§ **Assignment**
A single figure is the whole answer: the number of lines in the records that contain "Research".

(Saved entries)
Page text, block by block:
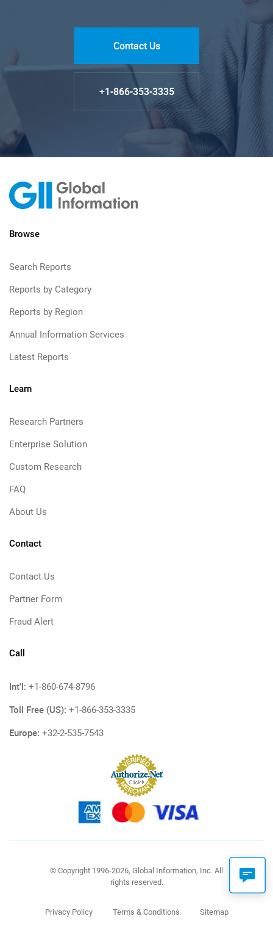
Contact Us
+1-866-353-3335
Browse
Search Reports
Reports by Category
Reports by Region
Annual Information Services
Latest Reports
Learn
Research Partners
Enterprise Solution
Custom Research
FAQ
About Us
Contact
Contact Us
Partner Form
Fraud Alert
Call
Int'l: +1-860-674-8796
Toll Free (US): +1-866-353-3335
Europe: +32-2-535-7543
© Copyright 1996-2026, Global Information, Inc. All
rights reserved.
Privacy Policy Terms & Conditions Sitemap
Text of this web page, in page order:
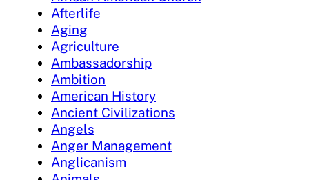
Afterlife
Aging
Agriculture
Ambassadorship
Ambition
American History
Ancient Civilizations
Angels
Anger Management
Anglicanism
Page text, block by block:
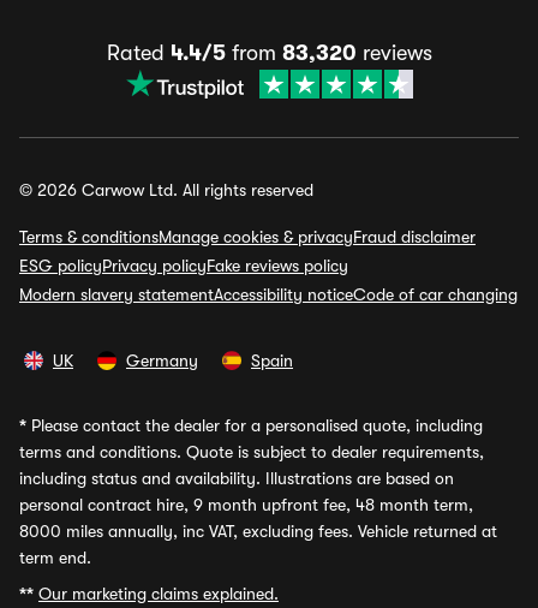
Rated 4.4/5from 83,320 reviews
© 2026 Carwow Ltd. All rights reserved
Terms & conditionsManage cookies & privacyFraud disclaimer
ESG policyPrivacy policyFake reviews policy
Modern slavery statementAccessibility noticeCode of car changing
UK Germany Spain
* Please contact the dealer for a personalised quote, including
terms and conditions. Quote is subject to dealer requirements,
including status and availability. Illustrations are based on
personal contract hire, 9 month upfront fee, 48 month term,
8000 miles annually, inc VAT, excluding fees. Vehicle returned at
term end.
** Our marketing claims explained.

* * *

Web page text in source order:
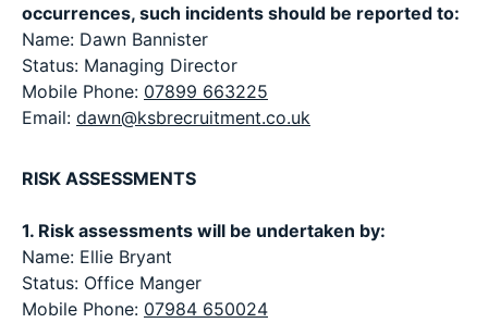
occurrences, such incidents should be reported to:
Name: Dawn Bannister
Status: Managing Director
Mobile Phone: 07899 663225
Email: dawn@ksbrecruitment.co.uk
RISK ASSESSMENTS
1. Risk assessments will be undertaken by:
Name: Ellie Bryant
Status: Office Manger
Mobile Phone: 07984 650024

§ **Solution**
2